## Exercise
Please give nothing except the number of lines in the records below that include the word "column".

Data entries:
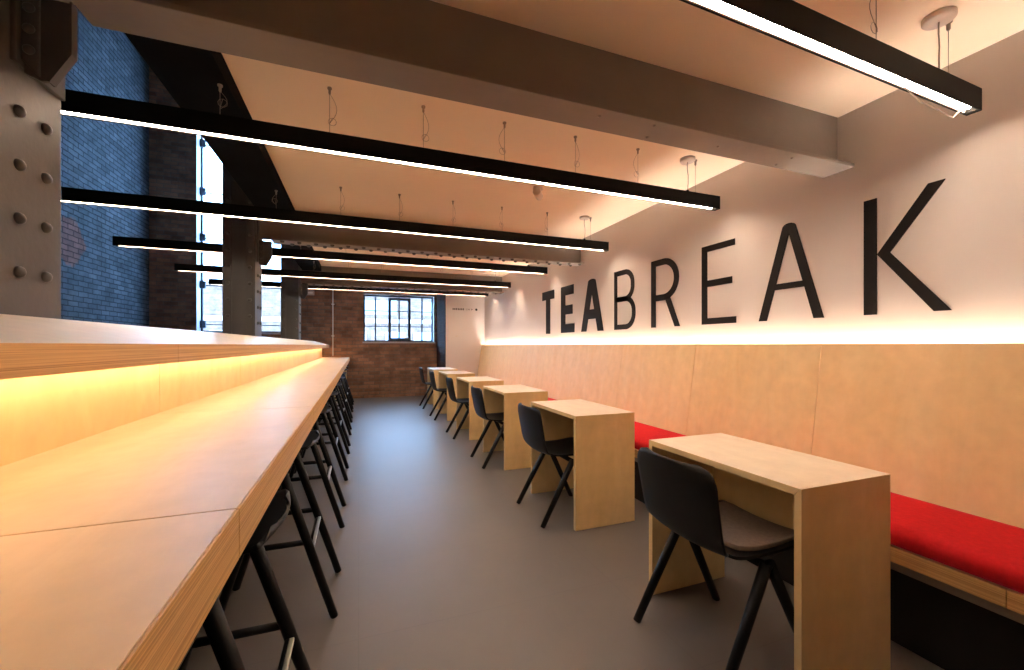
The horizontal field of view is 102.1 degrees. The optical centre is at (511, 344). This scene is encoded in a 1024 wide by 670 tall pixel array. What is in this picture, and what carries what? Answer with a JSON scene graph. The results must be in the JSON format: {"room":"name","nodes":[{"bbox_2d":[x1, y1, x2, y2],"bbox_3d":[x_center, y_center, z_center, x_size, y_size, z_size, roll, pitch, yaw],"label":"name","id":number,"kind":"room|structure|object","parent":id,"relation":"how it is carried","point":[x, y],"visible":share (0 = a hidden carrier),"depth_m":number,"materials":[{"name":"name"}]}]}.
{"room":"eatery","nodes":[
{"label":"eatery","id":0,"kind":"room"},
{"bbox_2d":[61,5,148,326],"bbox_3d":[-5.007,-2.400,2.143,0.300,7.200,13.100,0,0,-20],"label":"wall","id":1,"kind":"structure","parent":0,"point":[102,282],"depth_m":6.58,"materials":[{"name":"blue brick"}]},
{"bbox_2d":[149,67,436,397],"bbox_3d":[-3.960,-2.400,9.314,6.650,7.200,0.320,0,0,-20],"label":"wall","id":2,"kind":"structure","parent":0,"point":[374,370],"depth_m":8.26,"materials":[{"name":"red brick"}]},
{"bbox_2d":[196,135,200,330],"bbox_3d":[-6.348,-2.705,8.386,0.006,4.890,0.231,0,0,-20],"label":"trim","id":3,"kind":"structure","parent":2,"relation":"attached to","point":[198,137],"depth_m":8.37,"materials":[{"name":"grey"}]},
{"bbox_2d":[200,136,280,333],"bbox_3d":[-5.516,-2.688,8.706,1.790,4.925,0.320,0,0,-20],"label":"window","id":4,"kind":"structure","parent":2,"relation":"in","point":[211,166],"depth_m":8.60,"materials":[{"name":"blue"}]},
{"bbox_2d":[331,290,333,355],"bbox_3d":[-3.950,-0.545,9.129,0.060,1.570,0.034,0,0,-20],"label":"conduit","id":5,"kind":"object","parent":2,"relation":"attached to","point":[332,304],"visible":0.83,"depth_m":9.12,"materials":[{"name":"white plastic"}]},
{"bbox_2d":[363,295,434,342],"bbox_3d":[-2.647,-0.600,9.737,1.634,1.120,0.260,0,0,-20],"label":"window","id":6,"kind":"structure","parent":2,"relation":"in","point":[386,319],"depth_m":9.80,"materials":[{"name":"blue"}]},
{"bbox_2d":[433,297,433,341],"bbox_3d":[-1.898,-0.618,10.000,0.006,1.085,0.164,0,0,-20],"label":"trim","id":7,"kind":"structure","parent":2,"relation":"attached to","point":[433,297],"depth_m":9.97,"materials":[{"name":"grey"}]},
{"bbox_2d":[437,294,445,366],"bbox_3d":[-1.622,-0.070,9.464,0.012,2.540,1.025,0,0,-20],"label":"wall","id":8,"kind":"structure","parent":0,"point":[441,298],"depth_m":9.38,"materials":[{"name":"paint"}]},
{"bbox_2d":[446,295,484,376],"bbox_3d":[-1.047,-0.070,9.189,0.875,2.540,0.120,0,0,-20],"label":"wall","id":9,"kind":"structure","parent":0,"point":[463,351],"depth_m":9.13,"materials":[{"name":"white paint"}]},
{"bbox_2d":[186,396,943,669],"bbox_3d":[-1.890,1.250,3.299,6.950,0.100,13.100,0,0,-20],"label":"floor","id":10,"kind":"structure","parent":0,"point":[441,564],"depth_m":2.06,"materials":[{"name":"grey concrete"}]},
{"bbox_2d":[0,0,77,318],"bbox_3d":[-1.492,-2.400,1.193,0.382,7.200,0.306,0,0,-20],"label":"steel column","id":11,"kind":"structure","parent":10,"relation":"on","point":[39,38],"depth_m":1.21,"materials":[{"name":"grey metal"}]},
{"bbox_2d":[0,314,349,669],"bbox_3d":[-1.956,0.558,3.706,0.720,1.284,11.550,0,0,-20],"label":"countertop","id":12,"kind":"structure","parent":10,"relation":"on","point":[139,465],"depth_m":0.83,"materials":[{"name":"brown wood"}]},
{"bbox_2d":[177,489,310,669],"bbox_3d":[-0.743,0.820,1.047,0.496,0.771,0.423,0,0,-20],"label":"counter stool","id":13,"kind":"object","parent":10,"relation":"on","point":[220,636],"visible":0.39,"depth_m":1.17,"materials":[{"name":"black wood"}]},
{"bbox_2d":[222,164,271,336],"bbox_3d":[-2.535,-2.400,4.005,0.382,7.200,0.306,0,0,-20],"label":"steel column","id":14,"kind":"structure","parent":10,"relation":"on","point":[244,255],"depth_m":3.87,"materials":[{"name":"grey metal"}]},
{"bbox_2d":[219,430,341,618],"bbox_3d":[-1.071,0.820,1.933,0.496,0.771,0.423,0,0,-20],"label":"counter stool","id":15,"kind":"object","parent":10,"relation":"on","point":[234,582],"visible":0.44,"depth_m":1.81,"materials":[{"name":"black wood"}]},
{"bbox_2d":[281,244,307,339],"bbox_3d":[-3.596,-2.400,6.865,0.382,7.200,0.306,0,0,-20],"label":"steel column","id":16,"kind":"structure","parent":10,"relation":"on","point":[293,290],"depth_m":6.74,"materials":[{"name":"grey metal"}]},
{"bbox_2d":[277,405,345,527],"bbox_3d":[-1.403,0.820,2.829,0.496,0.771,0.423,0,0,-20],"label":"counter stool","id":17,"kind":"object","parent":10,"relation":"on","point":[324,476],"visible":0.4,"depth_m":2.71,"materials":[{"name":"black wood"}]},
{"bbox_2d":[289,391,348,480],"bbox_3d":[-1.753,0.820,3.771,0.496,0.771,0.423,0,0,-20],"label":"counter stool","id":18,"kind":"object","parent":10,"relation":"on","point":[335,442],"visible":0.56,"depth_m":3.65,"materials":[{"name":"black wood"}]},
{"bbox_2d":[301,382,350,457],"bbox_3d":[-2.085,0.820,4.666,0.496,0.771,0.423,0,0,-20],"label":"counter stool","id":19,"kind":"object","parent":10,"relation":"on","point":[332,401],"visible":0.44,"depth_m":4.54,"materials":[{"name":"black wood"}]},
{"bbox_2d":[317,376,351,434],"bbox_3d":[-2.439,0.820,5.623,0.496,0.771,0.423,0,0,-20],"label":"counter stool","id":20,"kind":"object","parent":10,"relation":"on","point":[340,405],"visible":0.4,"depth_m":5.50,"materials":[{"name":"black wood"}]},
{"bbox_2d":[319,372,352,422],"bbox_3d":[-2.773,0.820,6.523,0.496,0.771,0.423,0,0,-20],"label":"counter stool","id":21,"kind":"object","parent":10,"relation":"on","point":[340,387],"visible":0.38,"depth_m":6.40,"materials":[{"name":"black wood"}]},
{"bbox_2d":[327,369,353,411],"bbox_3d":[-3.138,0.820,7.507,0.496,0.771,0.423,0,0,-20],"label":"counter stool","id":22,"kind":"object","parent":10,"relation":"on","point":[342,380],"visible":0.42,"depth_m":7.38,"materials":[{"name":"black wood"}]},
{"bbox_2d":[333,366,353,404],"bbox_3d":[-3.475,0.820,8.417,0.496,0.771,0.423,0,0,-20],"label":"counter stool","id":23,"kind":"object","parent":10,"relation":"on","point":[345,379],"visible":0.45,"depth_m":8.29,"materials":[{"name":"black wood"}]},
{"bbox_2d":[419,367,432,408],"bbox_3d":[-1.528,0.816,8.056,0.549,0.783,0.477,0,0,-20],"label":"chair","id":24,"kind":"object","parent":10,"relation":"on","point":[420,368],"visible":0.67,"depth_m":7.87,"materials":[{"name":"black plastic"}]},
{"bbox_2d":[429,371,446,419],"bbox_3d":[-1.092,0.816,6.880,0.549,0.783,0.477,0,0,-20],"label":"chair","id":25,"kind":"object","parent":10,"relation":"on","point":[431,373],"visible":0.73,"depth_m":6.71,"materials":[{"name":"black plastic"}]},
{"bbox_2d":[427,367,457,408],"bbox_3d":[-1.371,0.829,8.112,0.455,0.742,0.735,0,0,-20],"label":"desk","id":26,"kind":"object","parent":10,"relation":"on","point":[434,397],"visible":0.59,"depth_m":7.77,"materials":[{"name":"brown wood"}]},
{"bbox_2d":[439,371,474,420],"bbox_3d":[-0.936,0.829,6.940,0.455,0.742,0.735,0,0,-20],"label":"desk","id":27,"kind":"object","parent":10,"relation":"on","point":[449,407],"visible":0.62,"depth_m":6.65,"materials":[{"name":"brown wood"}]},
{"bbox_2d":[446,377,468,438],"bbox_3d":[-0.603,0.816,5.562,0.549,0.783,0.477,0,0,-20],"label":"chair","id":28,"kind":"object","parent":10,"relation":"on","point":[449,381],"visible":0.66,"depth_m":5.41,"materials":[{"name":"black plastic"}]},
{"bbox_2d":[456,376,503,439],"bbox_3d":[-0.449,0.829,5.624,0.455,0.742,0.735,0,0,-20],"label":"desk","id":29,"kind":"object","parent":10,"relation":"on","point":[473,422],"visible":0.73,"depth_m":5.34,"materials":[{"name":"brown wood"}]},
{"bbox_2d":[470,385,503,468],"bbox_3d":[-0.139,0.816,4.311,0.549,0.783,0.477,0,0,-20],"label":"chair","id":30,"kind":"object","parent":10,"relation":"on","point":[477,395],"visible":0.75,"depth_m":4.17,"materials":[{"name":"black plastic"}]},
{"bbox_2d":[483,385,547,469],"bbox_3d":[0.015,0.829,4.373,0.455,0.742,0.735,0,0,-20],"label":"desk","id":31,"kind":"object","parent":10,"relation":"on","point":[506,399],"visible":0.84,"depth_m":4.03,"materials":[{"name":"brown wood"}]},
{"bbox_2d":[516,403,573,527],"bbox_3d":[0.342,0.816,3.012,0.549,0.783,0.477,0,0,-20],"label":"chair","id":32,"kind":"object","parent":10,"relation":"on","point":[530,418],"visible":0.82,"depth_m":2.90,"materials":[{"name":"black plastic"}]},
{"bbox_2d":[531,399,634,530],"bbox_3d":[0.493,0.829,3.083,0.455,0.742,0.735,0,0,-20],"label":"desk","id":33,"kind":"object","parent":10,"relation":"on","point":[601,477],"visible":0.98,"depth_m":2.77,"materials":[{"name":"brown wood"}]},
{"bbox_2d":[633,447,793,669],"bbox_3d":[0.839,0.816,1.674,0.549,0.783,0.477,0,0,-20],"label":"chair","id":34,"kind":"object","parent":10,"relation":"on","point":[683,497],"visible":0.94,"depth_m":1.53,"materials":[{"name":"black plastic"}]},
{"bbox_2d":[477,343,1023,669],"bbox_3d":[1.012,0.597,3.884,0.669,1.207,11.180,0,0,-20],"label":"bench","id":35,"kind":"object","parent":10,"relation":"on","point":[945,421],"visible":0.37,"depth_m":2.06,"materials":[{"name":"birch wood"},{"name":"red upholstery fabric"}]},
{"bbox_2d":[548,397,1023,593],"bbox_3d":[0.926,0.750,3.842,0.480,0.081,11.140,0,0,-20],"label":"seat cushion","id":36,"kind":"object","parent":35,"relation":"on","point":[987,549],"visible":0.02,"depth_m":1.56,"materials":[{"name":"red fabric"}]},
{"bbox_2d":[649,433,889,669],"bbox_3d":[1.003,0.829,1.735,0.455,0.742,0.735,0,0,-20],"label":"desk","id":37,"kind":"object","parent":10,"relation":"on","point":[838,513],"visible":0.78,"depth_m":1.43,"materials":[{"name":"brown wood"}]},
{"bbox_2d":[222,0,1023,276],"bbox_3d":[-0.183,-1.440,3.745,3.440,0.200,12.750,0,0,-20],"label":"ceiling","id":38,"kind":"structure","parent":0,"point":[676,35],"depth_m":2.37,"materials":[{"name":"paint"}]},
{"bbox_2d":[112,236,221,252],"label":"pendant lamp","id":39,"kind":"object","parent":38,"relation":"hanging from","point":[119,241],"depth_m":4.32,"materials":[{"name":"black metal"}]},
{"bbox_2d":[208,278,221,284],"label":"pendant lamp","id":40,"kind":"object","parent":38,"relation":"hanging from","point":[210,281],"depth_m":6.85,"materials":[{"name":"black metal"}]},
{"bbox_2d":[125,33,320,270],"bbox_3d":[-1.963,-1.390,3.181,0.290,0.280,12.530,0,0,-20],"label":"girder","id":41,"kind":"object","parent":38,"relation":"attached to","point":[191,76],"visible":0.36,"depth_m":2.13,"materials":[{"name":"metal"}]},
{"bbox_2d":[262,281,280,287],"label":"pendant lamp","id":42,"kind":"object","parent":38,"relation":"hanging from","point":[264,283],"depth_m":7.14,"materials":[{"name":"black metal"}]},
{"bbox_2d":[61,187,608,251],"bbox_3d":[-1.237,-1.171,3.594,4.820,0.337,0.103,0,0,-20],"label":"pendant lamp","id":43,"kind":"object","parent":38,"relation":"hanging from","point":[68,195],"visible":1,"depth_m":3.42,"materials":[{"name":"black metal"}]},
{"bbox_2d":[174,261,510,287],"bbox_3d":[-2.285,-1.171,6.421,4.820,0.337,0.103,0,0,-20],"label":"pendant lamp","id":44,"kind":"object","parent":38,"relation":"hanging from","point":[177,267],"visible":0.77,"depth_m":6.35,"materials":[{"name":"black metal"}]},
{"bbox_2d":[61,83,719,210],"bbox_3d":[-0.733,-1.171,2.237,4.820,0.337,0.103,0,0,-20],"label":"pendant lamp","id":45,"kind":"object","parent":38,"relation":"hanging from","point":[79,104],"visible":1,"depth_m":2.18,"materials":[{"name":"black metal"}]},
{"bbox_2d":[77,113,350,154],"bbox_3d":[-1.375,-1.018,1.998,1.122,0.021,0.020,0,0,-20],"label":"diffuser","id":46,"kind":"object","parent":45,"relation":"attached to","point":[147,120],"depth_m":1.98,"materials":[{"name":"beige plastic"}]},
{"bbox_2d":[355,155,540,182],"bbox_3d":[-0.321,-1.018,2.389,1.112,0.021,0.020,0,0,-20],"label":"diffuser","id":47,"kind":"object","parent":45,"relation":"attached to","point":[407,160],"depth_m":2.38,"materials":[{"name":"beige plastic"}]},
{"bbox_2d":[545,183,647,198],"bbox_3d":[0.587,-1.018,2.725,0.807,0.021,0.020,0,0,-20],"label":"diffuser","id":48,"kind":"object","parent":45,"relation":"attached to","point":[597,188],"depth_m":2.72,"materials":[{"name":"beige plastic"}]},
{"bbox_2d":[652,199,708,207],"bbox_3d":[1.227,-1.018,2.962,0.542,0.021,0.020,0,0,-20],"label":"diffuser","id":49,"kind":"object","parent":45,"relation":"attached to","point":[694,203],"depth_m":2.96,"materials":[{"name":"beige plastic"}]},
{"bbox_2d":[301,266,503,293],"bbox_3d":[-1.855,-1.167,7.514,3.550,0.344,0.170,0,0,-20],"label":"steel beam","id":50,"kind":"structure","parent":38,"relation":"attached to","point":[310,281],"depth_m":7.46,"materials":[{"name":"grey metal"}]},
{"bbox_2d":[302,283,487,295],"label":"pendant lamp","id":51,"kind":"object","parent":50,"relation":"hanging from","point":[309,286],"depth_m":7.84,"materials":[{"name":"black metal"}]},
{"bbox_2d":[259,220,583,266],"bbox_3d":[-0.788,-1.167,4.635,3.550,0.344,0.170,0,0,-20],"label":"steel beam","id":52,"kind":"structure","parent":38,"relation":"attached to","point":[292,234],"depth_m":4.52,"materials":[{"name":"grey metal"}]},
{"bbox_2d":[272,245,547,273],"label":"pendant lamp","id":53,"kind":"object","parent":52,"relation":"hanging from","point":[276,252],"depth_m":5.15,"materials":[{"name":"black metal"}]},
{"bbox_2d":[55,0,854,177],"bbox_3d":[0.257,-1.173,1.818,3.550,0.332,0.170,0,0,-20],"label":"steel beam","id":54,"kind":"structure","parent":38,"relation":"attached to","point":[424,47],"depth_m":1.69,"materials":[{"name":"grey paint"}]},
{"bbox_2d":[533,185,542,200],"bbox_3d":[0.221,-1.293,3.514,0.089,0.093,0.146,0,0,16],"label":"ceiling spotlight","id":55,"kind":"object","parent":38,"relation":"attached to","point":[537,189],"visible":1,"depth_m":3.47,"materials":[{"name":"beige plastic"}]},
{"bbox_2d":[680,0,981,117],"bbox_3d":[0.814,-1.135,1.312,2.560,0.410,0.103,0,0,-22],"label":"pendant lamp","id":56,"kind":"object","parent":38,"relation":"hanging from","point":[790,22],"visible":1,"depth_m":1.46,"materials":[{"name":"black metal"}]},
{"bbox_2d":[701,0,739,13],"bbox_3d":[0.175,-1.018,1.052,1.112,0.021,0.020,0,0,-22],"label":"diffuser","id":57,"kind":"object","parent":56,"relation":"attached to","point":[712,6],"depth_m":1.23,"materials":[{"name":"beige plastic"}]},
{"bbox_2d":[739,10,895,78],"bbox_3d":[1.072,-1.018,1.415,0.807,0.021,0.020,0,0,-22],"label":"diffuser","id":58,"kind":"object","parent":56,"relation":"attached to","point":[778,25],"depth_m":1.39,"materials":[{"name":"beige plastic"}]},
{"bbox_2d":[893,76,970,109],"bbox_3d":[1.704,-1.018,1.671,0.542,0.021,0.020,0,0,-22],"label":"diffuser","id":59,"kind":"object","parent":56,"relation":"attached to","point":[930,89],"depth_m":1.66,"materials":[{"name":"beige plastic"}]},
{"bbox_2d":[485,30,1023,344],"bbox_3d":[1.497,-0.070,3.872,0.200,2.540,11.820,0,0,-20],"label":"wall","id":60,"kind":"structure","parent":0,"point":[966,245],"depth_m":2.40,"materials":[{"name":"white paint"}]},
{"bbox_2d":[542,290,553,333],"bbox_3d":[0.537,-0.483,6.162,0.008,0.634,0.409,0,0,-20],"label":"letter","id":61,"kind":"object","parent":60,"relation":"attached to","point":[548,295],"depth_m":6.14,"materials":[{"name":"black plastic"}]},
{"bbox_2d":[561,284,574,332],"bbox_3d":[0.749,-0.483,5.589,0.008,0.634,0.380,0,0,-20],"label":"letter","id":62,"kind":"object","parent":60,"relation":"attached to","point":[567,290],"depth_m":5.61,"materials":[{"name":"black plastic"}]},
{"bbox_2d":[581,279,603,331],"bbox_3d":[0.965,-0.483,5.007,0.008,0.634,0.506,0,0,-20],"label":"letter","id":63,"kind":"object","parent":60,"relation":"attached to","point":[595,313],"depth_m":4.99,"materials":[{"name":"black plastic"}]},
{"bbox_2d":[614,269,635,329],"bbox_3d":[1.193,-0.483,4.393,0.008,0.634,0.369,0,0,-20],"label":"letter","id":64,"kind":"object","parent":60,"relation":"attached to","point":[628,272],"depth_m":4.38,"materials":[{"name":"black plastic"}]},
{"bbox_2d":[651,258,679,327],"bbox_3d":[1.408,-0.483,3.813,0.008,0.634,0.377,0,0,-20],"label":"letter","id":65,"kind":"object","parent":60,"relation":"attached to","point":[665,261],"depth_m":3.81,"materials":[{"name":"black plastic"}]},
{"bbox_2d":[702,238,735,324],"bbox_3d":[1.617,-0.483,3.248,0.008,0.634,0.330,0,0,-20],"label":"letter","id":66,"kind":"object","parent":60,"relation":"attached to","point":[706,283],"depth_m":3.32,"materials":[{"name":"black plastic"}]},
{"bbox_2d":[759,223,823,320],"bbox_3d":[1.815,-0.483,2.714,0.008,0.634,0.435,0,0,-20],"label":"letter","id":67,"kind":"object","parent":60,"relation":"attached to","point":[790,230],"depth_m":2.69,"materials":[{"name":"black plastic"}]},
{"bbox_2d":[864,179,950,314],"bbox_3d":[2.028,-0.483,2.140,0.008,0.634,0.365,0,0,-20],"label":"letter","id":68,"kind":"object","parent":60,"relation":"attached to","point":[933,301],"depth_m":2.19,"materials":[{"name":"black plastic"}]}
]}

## Expected answer
3